US seeks Dhaka's support
Foreign Secretary Mohamed Mijarul Quayes said Bangladesh will make an independent decision on recognition to Kosovo keeping its national interests in consideration.
The foreign secretary said this when US Ambassador James F Moriarty approached him the issue at a meeting at the foreign ministry yesterday.
Asked whether he raised the issue of Kosovo's recognition with the foreign secretary, the US envoy told reporters, “Why not, I raised the issue again.”
Quayes also said the US envoy sought Bangladesh's support in recognition to Kosovo. “I told him that we are examining the matter.”
It was his fifth approach to Bangladesh to seek recognition for Kosovo. On August 22, the secretary said Bangladesh had no plan to recognise Kosovo 'for now'.
Kosovo declared its independence from Serbia on February 17, 2008.
Sixty-three out of 192 members of the United Nations so far recognised Kosovo.
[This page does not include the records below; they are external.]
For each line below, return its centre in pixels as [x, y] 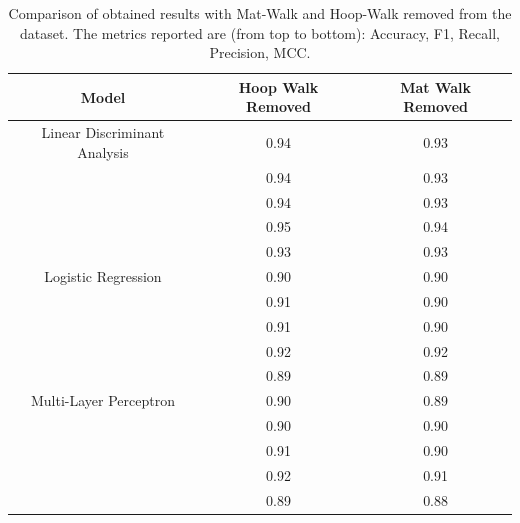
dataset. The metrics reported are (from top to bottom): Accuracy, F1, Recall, [260, 32]
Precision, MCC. [260, 52]
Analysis [103, 151]
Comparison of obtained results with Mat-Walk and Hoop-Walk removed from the [260, 13]
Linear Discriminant [103, 132]
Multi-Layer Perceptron [102, 400]
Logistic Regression [103, 276]
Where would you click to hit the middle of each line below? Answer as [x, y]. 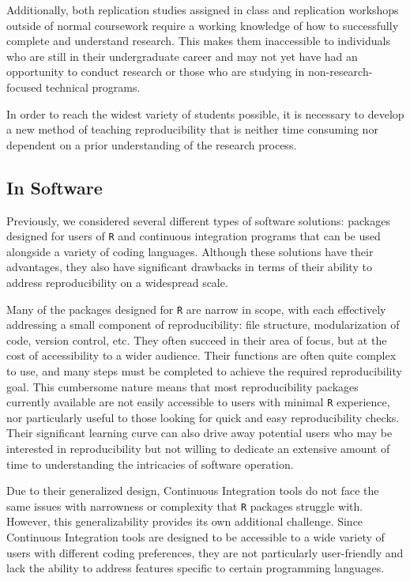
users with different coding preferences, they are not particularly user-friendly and [205, 552]
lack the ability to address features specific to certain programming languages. [196, 568]
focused [24, 87]
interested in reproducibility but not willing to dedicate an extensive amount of [198, 449]
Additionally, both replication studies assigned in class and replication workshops [203, 9]
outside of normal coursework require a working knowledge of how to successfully [203, 25]
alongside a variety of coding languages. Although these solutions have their [190, 251]
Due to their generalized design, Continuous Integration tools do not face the [193, 490]
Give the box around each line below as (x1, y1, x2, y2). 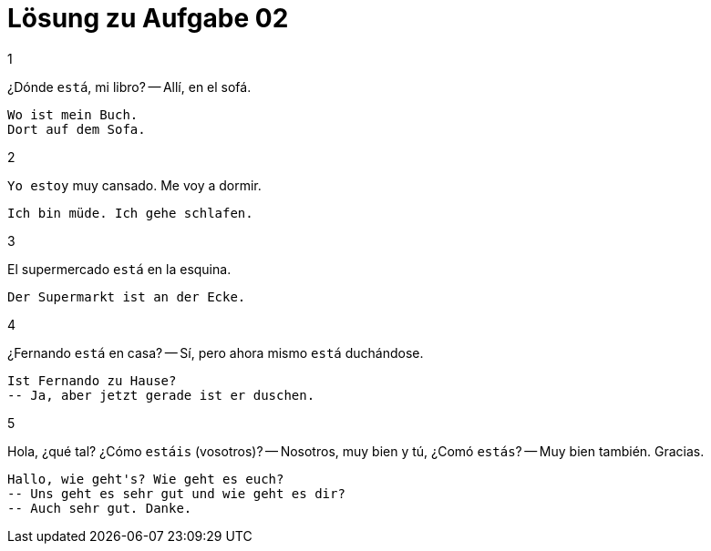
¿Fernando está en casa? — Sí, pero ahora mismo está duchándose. (7, 344, 424, 361)
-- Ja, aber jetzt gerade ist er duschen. (7, 387, 315, 403)
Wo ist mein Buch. (7, 107, 139, 122)
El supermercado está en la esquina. (7, 260, 232, 277)
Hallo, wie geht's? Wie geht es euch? (7, 471, 284, 486)
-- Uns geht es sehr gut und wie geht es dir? (7, 485, 345, 501)
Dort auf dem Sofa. (7, 121, 146, 137)
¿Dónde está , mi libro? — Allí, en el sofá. (7, 78, 252, 95)
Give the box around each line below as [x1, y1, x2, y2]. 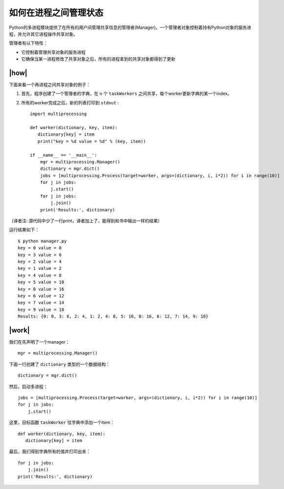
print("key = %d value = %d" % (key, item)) [37, 139, 146, 144]
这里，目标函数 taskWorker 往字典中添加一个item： [9, 419, 115, 425]
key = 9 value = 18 [18, 306, 65, 312]
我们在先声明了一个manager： [9, 339, 70, 345]
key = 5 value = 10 [18, 279, 65, 285]
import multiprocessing [30, 111, 87, 117]
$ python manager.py [18, 238, 67, 244]
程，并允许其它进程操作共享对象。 [9, 31, 78, 37]

The countries that recognised Kosovo include Australia, Canada, Japan, KSA, Malaysia, USA and 22 European Union member states.
Foreign office sources said Dhaka was taking time before recognising Kosovo as it was focusing on strengthening its ties with Moscow in various areas including that of nuclear power plant.
Russia formally requested Bangladesh not to recognise the tiny Balkan nation.
Moriarty said he discussed the issues of upcoming global conference on climate change and human rights with the secretary.
Asked whether he discussed stopping of extrajudicial killings, the US envoy replied negative. “We all should consider upholding human rights.”
They also discussed a number of bilateral issues, including climate change, food security and agricultural extension.